- [WHAT NEEDS TO BE DONE] Search the data for "from". Each line containing it is to be copied.

━━━━━ LISTED ENTRIES ━━━━━

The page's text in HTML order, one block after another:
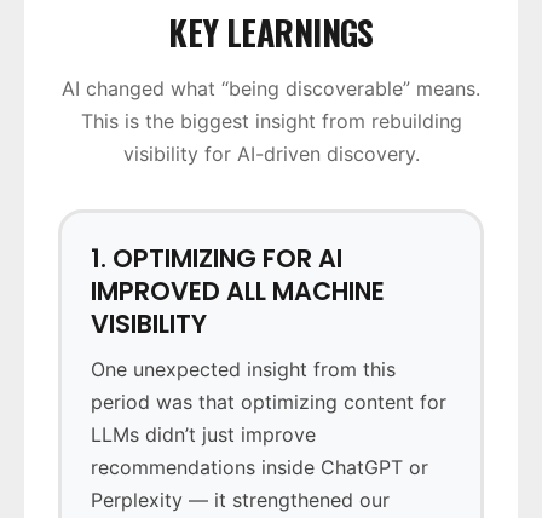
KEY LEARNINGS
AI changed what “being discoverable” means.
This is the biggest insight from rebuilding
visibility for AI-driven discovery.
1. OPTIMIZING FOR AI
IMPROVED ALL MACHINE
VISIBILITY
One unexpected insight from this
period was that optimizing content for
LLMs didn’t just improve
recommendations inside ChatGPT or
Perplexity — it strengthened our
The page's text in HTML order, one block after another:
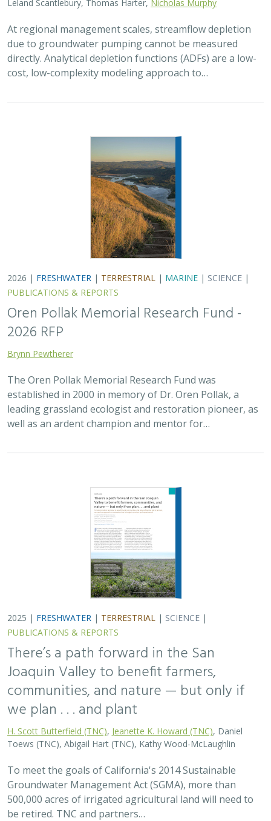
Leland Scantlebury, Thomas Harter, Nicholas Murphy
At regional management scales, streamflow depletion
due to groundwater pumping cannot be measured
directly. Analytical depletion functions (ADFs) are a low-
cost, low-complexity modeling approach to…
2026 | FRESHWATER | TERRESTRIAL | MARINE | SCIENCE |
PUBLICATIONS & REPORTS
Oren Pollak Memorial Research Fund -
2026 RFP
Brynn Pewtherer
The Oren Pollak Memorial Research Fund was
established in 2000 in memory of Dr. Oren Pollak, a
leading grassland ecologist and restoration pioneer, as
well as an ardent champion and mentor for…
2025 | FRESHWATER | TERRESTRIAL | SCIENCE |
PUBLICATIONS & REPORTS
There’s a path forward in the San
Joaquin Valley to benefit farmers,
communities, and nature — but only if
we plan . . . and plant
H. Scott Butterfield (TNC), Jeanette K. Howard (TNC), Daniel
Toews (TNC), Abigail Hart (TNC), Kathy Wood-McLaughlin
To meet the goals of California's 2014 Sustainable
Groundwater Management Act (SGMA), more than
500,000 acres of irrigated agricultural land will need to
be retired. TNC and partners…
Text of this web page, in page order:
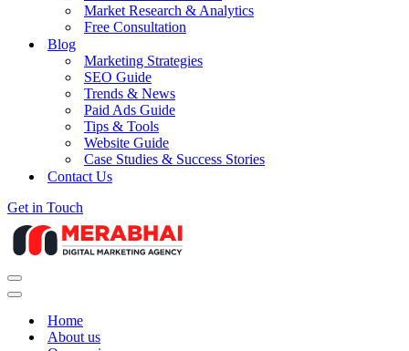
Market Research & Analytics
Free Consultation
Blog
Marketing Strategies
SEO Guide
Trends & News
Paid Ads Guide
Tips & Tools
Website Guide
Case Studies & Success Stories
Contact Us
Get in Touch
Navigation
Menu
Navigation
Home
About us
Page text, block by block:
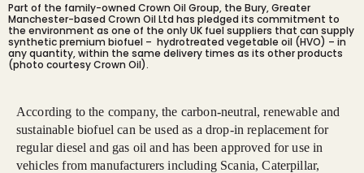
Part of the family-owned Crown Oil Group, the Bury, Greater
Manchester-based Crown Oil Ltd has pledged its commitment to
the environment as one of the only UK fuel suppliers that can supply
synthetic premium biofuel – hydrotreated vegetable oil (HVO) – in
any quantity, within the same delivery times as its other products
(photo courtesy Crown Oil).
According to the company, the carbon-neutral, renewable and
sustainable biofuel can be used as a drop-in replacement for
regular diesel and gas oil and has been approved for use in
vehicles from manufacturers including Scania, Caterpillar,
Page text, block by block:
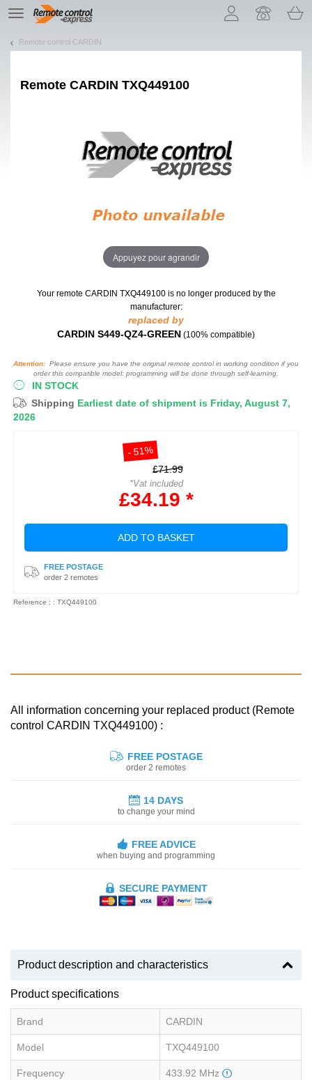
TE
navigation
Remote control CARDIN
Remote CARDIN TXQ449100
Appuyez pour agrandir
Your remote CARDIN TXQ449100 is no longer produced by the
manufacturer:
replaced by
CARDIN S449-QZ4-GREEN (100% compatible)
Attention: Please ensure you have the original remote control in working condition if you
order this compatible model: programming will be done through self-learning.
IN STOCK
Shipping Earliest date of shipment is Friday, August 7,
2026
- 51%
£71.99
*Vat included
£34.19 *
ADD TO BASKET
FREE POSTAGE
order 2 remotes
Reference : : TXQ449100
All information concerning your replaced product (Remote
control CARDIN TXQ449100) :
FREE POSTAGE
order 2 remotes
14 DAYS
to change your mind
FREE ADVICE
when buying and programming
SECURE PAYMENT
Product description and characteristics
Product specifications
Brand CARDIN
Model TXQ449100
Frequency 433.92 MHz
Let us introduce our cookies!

━━━━━
━━━━━ LISTED ENTRIES ━━━━━

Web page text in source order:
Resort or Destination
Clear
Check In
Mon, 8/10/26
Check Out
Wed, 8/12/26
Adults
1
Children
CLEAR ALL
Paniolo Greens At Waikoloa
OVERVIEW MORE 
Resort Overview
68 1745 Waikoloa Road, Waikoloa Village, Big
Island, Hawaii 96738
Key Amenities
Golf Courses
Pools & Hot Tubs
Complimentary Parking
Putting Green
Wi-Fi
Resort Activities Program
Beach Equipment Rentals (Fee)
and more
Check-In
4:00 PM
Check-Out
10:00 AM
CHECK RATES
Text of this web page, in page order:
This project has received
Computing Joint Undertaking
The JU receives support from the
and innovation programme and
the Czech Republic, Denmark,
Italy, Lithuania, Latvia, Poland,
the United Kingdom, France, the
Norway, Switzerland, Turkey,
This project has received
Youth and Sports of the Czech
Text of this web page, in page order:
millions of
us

━━━━━
━━━━━ LISTED ENTRIES ━━━━━

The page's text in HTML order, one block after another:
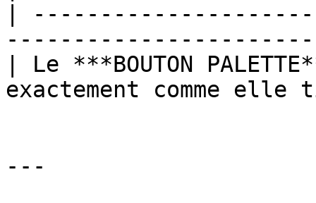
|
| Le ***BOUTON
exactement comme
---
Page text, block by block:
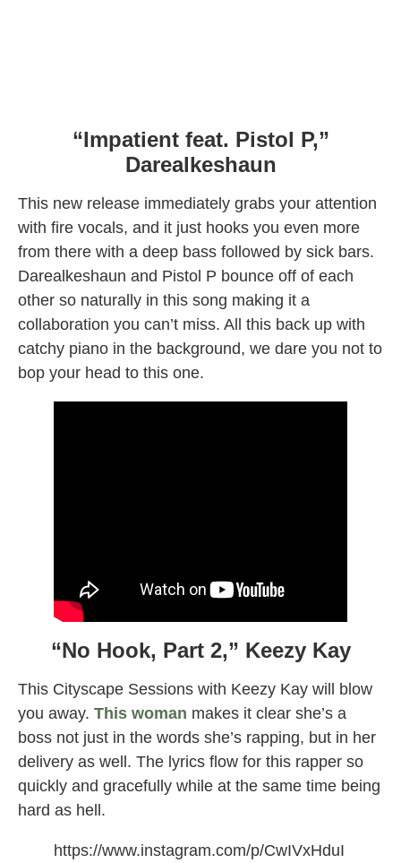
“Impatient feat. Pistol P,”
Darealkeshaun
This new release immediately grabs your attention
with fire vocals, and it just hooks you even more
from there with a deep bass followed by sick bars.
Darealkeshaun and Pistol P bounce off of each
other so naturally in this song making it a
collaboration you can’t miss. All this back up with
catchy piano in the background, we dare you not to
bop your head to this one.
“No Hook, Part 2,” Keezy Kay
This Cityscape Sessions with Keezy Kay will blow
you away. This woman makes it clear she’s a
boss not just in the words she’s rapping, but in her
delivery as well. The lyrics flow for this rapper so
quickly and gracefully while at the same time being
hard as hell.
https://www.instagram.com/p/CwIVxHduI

━━━━━

- [ANSWER FOR THE TASK]
This is the biggest insight from rebuilding
One unexpected insight from this
vehicles from manufacturers including Scania, Caterpillar,
The JU receives support from the
from there with a deep bass followed by sick bars.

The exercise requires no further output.